• [Collected data]:
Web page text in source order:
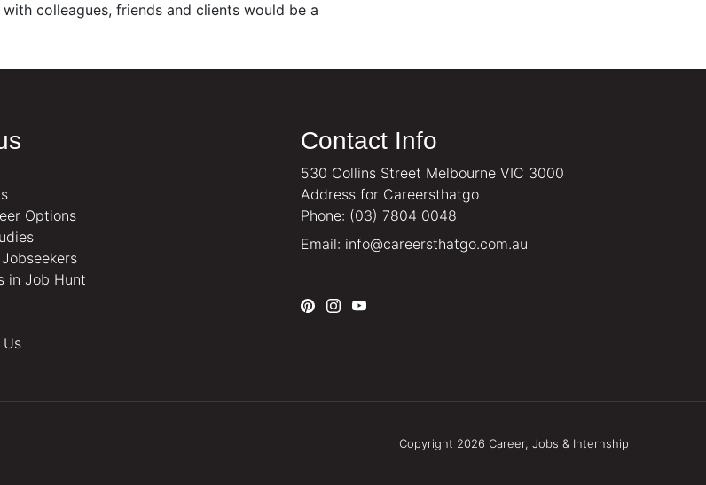
colleagues, friends and clients would be a
Options
in Job Hunt
Contact Info
530 Collins Street Melbourne VIC 3000
Address for Careersthatgo
Phone: (03) 7804 0048
Email: info@careersthatgo.com.au
Copyright 2026 Career, Jobs & Internship
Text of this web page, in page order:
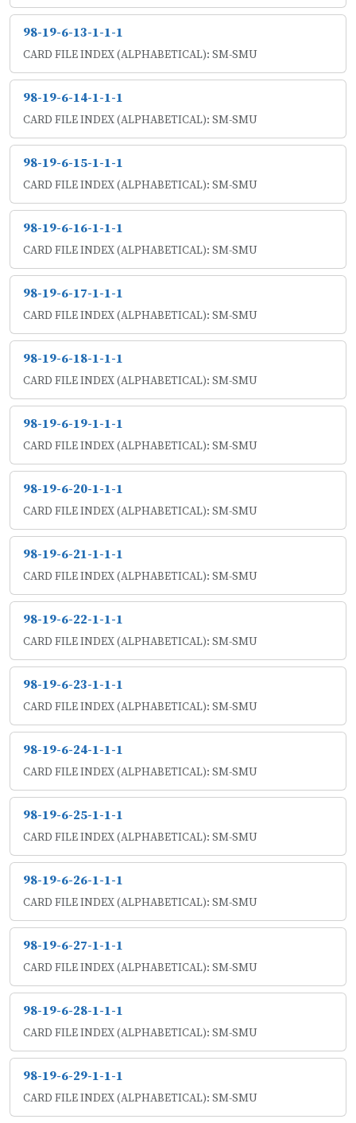
98-19-6-13-1-1-1
CARD FILE INDEX (ALPHABETICAL): SM-SMU
98-19-6-14-1-1-1
CARD FILE INDEX (ALPHABETICAL): SM-SMU
98-19-6-15-1-1-1
CARD FILE INDEX (ALPHABETICAL): SM-SMU
98-19-6-16-1-1-1
CARD FILE INDEX (ALPHABETICAL): SM-SMU
98-19-6-17-1-1-1
CARD FILE INDEX (ALPHABETICAL): SM-SMU
98-19-6-18-1-1-1
CARD FILE INDEX (ALPHABETICAL): SM-SMU
98-19-6-19-1-1-1
CARD FILE INDEX (ALPHABETICAL): SM-SMU
98-19-6-20-1-1-1
CARD FILE INDEX (ALPHABETICAL): SM-SMU
98-19-6-21-1-1-1
CARD FILE INDEX (ALPHABETICAL): SM-SMU
98-19-6-22-1-1-1
CARD FILE INDEX (ALPHABETICAL): SM-SMU
98-19-6-23-1-1-1
CARD FILE INDEX (ALPHABETICAL): SM-SMU
98-19-6-24-1-1-1
CARD FILE INDEX (ALPHABETICAL): SM-SMU
98-19-6-25-1-1-1
CARD FILE INDEX (ALPHABETICAL): SM-SMU
98-19-6-26-1-1-1
CARD FILE INDEX (ALPHABETICAL): SM-SMU
98-19-6-27-1-1-1
CARD FILE INDEX (ALPHABETICAL): SM-SMU
98-19-6-28-1-1-1
CARD FILE INDEX (ALPHABETICAL): SM-SMU
98-19-6-29-1-1-1
CARD FILE INDEX (ALPHABETICAL): SM-SMU
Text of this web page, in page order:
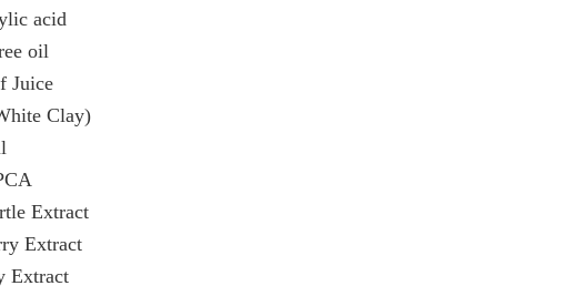
acid
oil
Juice
Clay)
Extract
Extract
Extract
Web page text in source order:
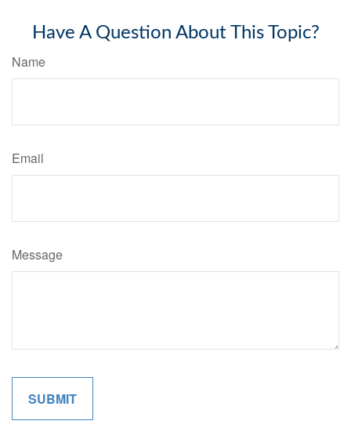
Have A Question About This Topic?
Name
Email
Message
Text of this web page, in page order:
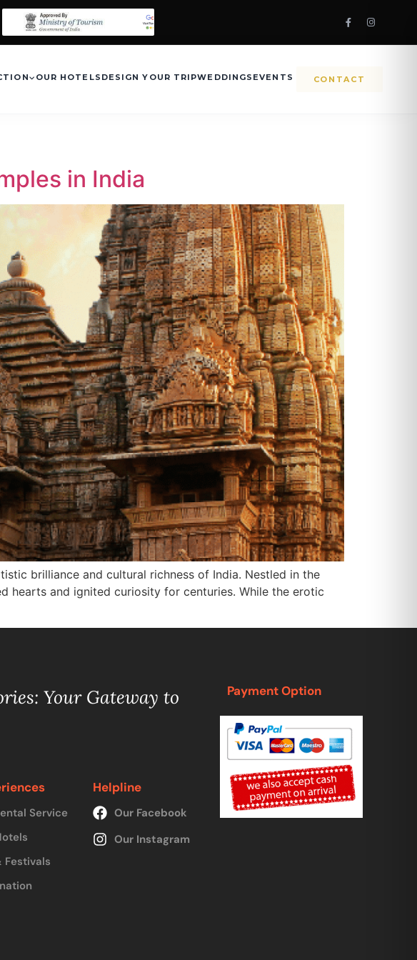
OUR HOTELS DESIGN YOUR TRIPWEDDINGS EVENTS CONTACT
in India
brilliance and cultural richness of India. Nestled in the
hearts and ignited curiosity for centuries. While the erotic
Your Gateway to
Service
Festivals
Helpline
Our Facebook
Our Instagram
Payment Option

• [Exercise]:
The data should be printed again unchanged; leave its pictures out.

• [Written solution]:
Web page text in source order:
colleagues, friends and clients would be a
Options
in Job Hunt
Contact Info
530 Collins Street Melbourne VIC 3000
Address for Careersthatgo
Phone: (03) 7804 0048
Email: info@careersthatgo.com.au
Copyright 2026 Career, Jobs & Internship
Text of this web page, in page order:
98-19-6-13-1-1-1
CARD FILE INDEX (ALPHABETICAL): SM-SMU
98-19-6-14-1-1-1
CARD FILE INDEX (ALPHABETICAL): SM-SMU
98-19-6-15-1-1-1
CARD FILE INDEX (ALPHABETICAL): SM-SMU
98-19-6-16-1-1-1
CARD FILE INDEX (ALPHABETICAL): SM-SMU
98-19-6-17-1-1-1
CARD FILE INDEX (ALPHABETICAL): SM-SMU
98-19-6-18-1-1-1
CARD FILE INDEX (ALPHABETICAL): SM-SMU
98-19-6-19-1-1-1
CARD FILE INDEX (ALPHABETICAL): SM-SMU
98-19-6-20-1-1-1
CARD FILE INDEX (ALPHABETICAL): SM-SMU
98-19-6-21-1-1-1
CARD FILE INDEX (ALPHABETICAL): SM-SMU
98-19-6-22-1-1-1
CARD FILE INDEX (ALPHABETICAL): SM-SMU
98-19-6-23-1-1-1
CARD FILE INDEX (ALPHABETICAL): SM-SMU
98-19-6-24-1-1-1
CARD FILE INDEX (ALPHABETICAL): SM-SMU
98-19-6-25-1-1-1
CARD FILE INDEX (ALPHABETICAL): SM-SMU
98-19-6-26-1-1-1
CARD FILE INDEX (ALPHABETICAL): SM-SMU
98-19-6-27-1-1-1
CARD FILE INDEX (ALPHABETICAL): SM-SMU
98-19-6-28-1-1-1
CARD FILE INDEX (ALPHABETICAL): SM-SMU
98-19-6-29-1-1-1
CARD FILE INDEX (ALPHABETICAL): SM-SMU
Text of this web page, in page order:
acid
oil
Juice
Clay)
Extract
Extract
Extract
Web page text in source order:
Have A Question About This Topic?
Name
Email
Message
Text of this web page, in page order:
OUR HOTELS DESIGN YOUR TRIPWEDDINGS EVENTS CONTACT
in India
brilliance and cultural richness of India. Nestled in the
hearts and ignited curiosity for centuries. While the erotic
Your Gateway to
Service
Festivals
Helpline
Our Facebook
Our Instagram
Payment Option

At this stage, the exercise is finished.